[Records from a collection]
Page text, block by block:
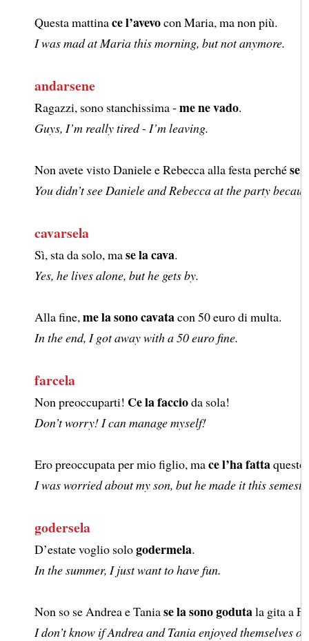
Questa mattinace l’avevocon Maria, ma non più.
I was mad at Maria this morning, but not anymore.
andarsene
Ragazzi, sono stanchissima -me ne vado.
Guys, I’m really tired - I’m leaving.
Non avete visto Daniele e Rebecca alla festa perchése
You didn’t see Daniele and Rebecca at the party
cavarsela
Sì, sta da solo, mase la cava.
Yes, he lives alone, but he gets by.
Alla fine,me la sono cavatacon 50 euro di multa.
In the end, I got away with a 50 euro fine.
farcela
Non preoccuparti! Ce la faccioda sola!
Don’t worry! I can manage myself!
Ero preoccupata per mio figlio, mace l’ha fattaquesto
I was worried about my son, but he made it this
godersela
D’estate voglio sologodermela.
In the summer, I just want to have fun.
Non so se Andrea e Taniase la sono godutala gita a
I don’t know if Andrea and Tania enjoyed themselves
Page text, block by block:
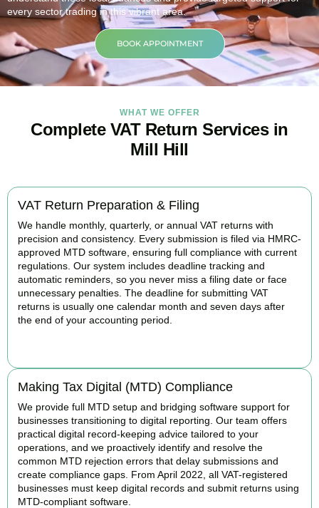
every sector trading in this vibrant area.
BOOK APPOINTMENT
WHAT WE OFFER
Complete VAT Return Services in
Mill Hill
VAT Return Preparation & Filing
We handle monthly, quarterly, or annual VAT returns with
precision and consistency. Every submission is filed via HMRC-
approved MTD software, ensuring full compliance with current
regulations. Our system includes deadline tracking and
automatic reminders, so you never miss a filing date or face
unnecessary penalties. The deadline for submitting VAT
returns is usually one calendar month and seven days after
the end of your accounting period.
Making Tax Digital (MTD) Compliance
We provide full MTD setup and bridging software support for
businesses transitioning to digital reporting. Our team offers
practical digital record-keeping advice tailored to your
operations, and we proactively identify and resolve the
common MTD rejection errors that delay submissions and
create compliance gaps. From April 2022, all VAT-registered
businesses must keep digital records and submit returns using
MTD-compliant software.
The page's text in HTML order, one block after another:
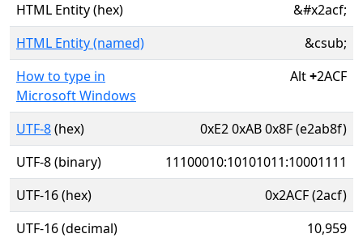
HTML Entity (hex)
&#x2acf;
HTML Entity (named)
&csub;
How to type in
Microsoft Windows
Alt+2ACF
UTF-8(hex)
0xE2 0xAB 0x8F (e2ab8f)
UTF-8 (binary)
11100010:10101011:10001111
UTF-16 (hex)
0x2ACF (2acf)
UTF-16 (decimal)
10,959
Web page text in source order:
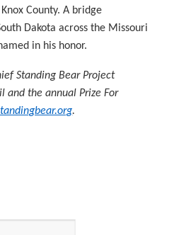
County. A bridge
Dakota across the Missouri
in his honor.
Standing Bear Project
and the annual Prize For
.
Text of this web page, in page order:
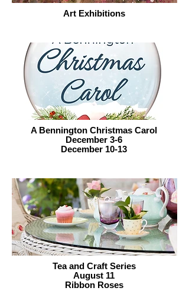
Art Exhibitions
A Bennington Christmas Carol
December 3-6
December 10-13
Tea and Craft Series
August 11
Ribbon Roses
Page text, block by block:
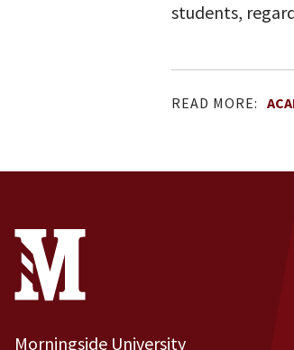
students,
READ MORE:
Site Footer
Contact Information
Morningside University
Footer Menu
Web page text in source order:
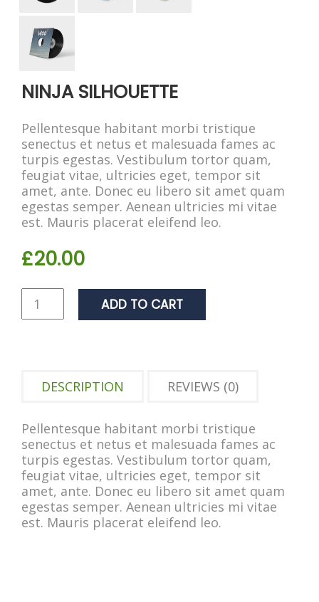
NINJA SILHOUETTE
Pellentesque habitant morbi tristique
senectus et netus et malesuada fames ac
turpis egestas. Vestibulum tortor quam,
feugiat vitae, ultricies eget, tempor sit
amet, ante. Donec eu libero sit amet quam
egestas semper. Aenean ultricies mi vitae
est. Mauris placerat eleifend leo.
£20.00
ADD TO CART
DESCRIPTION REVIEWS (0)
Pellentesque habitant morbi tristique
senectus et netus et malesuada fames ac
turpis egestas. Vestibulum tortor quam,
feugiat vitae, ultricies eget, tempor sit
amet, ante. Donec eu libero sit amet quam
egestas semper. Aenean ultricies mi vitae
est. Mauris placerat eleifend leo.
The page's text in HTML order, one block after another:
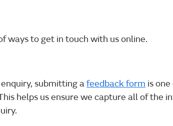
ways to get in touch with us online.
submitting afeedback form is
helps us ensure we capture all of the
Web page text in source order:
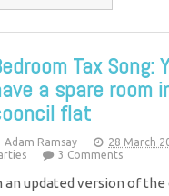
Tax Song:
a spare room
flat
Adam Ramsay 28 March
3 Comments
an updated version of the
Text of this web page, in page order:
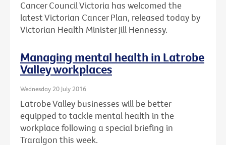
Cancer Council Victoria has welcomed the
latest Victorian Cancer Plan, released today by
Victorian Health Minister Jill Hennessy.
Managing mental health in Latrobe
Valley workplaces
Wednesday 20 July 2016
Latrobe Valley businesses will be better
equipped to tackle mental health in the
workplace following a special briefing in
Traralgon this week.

EXERCISE INSTRUCTIONS ▸
The line above containing "I was mad at", the line containing "Don’t worry! I can manage myself!", and every line between them are to be transcribed exactly; no other line is wanted.

TASK ANSWER ▸
I was mad at Maria this morning, but not anymore.
andarsene
Ragazzi, sono stanchissima -me ne vado.
Guys, I’m really tired - I’m leaving.
Non avete visto Daniele e Rebecca alla festa perchése
You didn’t see Daniele and Rebecca at the party
cavarsela
Sì, sta da solo, mase la cava.
Yes, he lives alone, but he gets by.
Alla fine,me la sono cavatacon 50 euro di multa.
In the end, I got away with a 50 euro fine.
farcela
Non preoccuparti! Ce la faccioda sola!
Don’t worry! I can manage myself!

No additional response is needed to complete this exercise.